On 28/01/13 2:09 PM, Gene Wirchenko wrote:
> On 25 Jan 2013 18:53:14 -0500, wds...@panix.com (William December
> Starr) wrote:
>
>> In article <kdv5jg$7qu$1...@dont-email.me>,
>> "Sea Wasp (Ryk E. Spoor)" <sea...@sgeinc.invalid.com> said:
>>
>>> On 1/25/13 6:44 PM, William December Starr wrote:
>>>
>>>> Question: did the text ever address the question of whether
>>>> Sauron could have made himself safe from "Ring ==> Mount Doom" by
>>>> pre-emptively destroying Mount Doom? Or would doing that have
>>>> schnorked out the Ring anyway?
>>>
>>> Wiping out a volcano and silencing the very fires of the Earth
>>> would seem to be a bit beyond his power level; he could do stuff
>>> that triggered it on or off, but actually moving it or destroying
>>> it would be orders of magnitude more difficult. Morgoth could
>>> probably have done that if he really wanted to but it would've
>>> been a major effort for him even in his prime.
>>
>> Well, foo. He still should have at least installed a safety grill
>> over it.
>
> I never thought of that. That is a good idea. A bit late
> though. Sauron ought to have thought of it.
>
> From the Mount Doom chapter: "The path was not put there for the
> purposes of Sam. He did not know it, but he was looking at Sauron's
> Road from Barad-dûr to the Sammath Naur, the Chambers of Fire. Out
> from the Dark Tower's huge western gate it came over a deep abyss by a
> vast bridge of iron, and then passing into the plain it ran for a
> league between two smoking chasms, and so reached a long sloping
> causeway that led up on to the Mountain's eastern side.
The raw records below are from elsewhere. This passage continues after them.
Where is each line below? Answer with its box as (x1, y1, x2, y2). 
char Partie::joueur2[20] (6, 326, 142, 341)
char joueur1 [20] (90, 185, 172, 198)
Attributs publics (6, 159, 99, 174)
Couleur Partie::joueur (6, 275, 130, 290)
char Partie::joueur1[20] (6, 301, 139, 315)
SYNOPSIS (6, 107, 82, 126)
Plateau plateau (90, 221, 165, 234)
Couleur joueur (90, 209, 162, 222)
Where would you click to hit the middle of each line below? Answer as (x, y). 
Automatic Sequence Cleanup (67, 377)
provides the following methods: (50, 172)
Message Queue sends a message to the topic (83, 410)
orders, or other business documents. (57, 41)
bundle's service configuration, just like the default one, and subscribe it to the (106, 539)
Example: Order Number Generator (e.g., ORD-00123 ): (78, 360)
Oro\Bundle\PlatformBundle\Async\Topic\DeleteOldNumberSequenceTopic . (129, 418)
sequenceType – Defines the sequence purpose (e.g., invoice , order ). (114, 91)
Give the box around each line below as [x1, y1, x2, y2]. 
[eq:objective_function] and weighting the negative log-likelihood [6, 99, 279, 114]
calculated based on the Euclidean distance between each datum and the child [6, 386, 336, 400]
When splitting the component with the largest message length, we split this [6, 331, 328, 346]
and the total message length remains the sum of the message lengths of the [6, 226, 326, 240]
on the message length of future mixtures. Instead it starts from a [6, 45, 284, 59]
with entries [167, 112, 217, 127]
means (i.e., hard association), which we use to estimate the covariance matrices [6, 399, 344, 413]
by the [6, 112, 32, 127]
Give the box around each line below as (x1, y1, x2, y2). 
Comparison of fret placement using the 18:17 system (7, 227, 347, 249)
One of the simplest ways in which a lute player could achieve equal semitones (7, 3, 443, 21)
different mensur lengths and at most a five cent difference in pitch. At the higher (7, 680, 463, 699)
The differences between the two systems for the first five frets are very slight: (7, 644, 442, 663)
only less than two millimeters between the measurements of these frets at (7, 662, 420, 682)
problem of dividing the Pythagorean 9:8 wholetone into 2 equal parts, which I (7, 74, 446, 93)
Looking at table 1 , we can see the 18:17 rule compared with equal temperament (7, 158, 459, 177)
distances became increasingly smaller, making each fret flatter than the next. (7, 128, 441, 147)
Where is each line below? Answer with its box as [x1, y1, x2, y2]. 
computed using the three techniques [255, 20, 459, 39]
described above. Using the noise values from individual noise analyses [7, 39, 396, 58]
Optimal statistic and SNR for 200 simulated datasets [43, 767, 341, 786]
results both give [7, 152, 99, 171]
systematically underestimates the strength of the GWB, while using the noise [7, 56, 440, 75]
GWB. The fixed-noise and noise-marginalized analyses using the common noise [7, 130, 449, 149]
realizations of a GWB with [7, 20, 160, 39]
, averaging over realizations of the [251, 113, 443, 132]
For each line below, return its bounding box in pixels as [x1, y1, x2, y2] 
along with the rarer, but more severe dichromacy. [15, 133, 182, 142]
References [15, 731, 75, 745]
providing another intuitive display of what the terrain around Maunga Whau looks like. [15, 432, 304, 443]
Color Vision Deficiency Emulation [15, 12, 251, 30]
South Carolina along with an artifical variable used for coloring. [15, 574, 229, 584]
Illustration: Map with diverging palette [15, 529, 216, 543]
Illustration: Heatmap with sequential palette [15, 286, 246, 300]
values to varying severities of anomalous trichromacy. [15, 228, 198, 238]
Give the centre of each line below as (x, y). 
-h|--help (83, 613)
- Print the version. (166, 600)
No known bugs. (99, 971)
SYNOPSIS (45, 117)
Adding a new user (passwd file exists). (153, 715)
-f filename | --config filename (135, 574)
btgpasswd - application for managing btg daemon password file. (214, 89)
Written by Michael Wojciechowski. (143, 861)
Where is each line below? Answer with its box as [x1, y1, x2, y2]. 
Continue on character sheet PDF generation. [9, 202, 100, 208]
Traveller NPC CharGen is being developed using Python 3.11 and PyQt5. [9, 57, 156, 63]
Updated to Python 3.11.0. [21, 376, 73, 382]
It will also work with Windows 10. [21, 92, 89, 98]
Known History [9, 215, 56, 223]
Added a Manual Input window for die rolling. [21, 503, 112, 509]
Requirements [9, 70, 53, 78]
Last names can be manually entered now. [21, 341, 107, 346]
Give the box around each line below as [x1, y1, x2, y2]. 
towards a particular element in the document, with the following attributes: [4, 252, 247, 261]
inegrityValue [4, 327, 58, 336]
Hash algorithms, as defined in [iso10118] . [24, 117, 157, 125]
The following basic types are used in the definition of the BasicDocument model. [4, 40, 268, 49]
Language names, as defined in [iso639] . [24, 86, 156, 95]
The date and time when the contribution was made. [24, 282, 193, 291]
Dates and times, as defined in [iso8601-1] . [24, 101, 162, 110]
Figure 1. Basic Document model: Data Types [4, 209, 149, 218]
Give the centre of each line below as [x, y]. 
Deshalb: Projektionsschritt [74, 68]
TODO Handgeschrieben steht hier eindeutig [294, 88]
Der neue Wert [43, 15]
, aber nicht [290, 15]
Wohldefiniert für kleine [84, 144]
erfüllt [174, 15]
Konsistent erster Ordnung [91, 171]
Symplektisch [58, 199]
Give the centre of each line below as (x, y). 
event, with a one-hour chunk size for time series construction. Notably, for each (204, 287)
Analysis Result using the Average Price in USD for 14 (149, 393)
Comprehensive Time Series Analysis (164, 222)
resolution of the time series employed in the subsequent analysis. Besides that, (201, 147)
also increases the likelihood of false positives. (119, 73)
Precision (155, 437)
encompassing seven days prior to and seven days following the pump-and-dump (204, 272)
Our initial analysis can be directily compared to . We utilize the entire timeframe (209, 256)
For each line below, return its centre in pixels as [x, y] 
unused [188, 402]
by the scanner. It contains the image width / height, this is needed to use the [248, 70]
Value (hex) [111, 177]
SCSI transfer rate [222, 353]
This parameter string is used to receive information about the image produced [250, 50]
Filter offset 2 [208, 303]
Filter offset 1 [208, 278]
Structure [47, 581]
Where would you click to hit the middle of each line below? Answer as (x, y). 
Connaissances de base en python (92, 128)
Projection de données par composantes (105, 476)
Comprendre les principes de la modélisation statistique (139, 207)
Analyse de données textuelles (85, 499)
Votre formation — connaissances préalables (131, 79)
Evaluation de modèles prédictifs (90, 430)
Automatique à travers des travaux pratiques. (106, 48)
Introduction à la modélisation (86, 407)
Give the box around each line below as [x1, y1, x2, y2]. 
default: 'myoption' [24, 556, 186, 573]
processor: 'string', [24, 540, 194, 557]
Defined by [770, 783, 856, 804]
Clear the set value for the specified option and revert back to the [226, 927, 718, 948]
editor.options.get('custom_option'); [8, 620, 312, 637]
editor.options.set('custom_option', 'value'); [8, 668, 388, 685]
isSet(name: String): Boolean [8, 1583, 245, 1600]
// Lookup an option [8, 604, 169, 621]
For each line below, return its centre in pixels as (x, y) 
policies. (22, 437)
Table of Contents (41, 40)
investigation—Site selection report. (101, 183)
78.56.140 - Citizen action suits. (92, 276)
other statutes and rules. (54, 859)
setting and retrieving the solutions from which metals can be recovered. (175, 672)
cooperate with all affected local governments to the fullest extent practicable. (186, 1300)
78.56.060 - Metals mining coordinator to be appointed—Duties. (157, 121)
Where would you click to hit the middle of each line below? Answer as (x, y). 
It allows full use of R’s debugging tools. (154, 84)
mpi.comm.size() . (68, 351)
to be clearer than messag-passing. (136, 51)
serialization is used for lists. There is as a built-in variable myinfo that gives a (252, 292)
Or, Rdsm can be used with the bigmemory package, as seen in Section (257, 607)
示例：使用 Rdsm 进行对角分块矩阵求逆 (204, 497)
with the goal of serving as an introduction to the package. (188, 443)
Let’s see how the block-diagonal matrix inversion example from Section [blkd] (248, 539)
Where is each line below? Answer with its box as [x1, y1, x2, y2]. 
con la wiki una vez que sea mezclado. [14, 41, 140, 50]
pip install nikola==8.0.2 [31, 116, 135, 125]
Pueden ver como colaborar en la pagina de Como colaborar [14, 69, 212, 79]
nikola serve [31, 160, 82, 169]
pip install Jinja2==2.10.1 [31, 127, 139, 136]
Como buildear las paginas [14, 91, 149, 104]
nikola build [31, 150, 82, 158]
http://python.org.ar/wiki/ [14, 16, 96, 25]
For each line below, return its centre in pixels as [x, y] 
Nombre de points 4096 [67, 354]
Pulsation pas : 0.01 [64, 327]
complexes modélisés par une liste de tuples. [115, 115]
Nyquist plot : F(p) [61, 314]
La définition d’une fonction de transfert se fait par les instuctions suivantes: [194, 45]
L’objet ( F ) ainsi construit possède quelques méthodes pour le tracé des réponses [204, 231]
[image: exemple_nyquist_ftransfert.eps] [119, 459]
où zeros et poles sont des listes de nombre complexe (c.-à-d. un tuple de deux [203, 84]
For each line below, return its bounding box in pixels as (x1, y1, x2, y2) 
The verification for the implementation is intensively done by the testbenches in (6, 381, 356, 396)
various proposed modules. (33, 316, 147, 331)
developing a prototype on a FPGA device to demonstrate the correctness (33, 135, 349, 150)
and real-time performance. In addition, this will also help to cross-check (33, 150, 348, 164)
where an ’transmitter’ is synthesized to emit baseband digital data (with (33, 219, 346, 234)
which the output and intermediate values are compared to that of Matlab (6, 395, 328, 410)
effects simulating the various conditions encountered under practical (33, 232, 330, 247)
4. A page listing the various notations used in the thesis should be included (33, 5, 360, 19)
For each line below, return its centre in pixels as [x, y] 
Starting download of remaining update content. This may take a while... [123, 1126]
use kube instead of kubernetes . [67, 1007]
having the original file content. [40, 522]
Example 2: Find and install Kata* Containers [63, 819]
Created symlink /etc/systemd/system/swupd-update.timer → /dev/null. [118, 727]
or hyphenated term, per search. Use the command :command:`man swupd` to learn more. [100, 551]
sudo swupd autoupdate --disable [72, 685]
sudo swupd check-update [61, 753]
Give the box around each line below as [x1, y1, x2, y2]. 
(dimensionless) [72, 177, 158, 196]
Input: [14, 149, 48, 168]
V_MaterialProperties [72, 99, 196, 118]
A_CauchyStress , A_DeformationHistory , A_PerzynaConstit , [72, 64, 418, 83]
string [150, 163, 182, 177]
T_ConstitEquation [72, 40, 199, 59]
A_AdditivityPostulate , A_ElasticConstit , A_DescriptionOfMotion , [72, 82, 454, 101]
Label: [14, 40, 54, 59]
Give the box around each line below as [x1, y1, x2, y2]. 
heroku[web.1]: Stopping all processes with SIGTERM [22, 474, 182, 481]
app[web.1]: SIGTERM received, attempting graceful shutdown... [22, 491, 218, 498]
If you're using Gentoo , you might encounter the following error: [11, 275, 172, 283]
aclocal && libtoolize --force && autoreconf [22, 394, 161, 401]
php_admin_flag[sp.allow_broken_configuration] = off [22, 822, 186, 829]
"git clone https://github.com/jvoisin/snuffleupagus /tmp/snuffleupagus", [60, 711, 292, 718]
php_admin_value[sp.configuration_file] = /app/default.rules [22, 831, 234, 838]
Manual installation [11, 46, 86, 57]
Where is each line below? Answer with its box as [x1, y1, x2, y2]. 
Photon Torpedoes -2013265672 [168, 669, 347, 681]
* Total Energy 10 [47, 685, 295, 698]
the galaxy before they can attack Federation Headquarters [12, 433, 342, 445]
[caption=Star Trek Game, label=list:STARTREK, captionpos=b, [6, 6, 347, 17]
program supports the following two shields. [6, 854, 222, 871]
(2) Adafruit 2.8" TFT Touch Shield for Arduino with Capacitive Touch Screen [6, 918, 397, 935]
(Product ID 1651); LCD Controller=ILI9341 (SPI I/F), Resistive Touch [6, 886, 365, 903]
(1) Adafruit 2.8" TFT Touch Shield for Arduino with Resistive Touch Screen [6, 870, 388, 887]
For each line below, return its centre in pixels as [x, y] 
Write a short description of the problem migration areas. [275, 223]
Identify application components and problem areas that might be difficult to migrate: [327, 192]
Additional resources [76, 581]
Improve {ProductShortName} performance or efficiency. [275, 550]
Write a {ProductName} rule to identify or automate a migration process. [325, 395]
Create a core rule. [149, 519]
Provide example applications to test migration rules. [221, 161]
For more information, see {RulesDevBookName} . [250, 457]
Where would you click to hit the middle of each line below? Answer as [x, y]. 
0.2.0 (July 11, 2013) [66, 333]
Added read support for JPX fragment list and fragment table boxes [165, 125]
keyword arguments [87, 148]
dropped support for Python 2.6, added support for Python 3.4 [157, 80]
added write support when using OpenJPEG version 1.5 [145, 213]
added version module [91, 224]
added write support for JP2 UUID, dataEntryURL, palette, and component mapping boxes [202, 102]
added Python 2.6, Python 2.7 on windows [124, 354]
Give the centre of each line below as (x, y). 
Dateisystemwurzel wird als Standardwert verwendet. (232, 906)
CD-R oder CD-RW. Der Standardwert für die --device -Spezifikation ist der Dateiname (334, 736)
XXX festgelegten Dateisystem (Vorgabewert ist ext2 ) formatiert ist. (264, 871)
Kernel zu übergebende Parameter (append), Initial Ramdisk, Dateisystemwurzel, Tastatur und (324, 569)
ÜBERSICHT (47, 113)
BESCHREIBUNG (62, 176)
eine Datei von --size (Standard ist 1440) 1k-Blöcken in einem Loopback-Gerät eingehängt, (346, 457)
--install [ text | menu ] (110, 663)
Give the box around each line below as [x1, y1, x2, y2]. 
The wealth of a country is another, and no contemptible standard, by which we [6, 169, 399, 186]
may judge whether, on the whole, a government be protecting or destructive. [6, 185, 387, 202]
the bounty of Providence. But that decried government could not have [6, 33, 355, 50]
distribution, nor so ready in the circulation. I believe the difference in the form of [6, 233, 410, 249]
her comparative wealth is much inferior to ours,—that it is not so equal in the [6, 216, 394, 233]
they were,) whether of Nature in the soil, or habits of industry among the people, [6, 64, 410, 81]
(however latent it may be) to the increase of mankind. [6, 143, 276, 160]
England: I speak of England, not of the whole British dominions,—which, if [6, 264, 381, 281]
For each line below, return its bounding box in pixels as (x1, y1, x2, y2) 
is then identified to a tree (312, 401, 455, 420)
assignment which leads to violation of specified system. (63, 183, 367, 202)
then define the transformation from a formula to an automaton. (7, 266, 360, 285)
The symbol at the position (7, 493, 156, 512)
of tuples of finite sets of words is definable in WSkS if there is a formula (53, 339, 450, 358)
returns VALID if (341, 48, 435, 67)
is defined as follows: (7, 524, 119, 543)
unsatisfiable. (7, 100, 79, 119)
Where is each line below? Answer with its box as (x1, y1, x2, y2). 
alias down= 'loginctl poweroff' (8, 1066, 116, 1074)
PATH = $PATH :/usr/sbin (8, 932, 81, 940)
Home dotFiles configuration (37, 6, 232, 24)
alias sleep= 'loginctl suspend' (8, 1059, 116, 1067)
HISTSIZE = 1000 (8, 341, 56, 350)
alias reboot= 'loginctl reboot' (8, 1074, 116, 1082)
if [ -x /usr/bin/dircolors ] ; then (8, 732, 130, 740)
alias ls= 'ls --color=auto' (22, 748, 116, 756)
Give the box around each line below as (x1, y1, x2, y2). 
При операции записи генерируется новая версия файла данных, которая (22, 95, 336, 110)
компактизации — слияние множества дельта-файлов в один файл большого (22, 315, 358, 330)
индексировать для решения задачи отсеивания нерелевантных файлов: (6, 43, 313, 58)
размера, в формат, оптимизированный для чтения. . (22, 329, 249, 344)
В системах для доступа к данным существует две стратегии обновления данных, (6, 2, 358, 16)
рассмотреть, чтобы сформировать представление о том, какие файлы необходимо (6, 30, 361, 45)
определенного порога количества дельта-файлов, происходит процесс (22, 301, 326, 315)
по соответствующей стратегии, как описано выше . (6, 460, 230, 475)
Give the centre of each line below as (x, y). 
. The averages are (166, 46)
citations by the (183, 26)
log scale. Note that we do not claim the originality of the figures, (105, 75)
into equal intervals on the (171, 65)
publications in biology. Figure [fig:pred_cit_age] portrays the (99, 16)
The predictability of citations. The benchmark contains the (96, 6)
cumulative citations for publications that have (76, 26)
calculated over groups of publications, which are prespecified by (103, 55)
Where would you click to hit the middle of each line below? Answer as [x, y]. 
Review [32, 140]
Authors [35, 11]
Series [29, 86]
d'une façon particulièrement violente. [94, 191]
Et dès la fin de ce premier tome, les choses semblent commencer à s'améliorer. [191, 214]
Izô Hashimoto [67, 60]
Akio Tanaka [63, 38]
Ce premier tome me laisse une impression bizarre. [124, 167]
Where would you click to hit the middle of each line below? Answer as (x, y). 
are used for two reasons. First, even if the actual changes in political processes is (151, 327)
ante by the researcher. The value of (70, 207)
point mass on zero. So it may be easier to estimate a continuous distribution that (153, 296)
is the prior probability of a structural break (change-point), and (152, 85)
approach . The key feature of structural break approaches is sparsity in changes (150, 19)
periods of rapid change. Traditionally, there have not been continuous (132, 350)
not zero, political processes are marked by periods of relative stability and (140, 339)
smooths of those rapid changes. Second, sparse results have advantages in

Thence,
> turning and encircling all its wide girth from south to north, it
> climbed at last, high in the upper cone, but still far from the
> reeking summit, to a dark entrance that gazed back east straight to
> the Window of the Eye in Sauron's shadow-mantled fortress. Often
> blocked or destroyed by the tumults of the Mountain's furnaces,
> always that road was repaired and cleared again by the labours of
> countless orcs."
>
> A road, a big bridge, a causeway, and a regular maintenance
> program: obviously, Sauron did think about infrastructure. And yet,
> he blundered horribly by not having a comparatively inexpensive
> precaution in place.
>
> With his expertise in high-temperature metalwork, it is
> reasonable to assume that he could have come up with heat-resistant
> alloys for the screen. We could assume, for the purposes of the
> Story, that such alloys can not be used effectively in magical rings,
> or perhaps, that such alloys would come later in Sauron's private
> industrial age.
>
> Next Week: Sauron's development of large-scale irrigation works
> in Nurn?

I am also greatly concerned about the effects of large-scale
unemployment in Mordor after the collapse of Sauron Inc. - it's all very
well for those hobbits to go home and live happily ever after, but what
about the w-ork-ers?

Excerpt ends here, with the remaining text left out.